The central bank’s “Beige Book,” a collection of views from across its 12 districts, noted the economy is growing at just a “modest” pace since the last report in mid-May.
Along with that, business contacts reported a general slowdown in demand, with five of the districts expressing “concerns over an increased risk of recession.”
“Similar to the previous report, the outlook for future economic growth was mostly negative among reporting Districts, with contacts noting expectations for further weakening of demand over the next six to twelve months,” the report stated.

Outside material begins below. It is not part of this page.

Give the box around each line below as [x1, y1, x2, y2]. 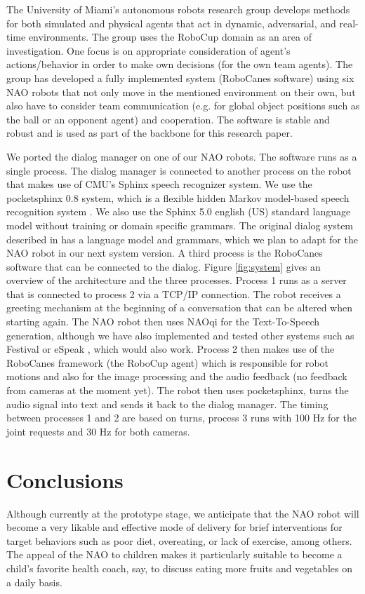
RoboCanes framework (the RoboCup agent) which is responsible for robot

On inflation, which is running at its fastest annual rate since November 1981, the report found “substantial price increases” across the country. Prices in areas such as lumber and steel had moderated, but there were “significant” increases in food, energy and other commodities.
Companies, however, reported that they are still able to pass along the price increases to customers, a further inflationary sign.
“While several Districts noted concerns about cooling future demand, on balance, pricing power was steady, and in some sectors, such as travel and hospitality, firms were successful in passing through sizable price increases to customers with little to no pushback,” the Beige Book stated. “Most contacts expect pricing pressures to persist at least through the end of the year.”
Labor markets remained tight, though that had alleviated somewhat as demand fell. Companies in four districts said they were considering or had given bonuses to offset rising prices.
In two districts, workers were looking for higher pay to compensate for inflation that reached 9.1% year-over-year in June.
Recession fears have grown recently as consumers battered by higher prices have slowed activity and domestic investment has cooled. The economy contracted 1.6% in the first quarter, and the Atlanta Fed has GDP on pace to decline 1.2% in the second quarter, meeting the rule-of-thumb recession definition.
Responding to higher costs across the board, the Fed has instituted a series of rate hikes aimed at taming inflation.
Following Wednesday’s consumer price index report that also showed inflation excluding food and energy rose at a brisk 5.9% pace, traders upped their bets on a more aggressive Fed, now assigning an 83% probability that the central bank will hike benchmark borrowing rates a full point at its meeting later in July, according to CME Group data.
Atlanta President Raphael Bostic said Wednesday afternoon that “everything is in play” regarding potential rate increases and said a 100 basis point, or full percentage point, increase could be on the table for the July 26-27 meeting, according to a Reuters account.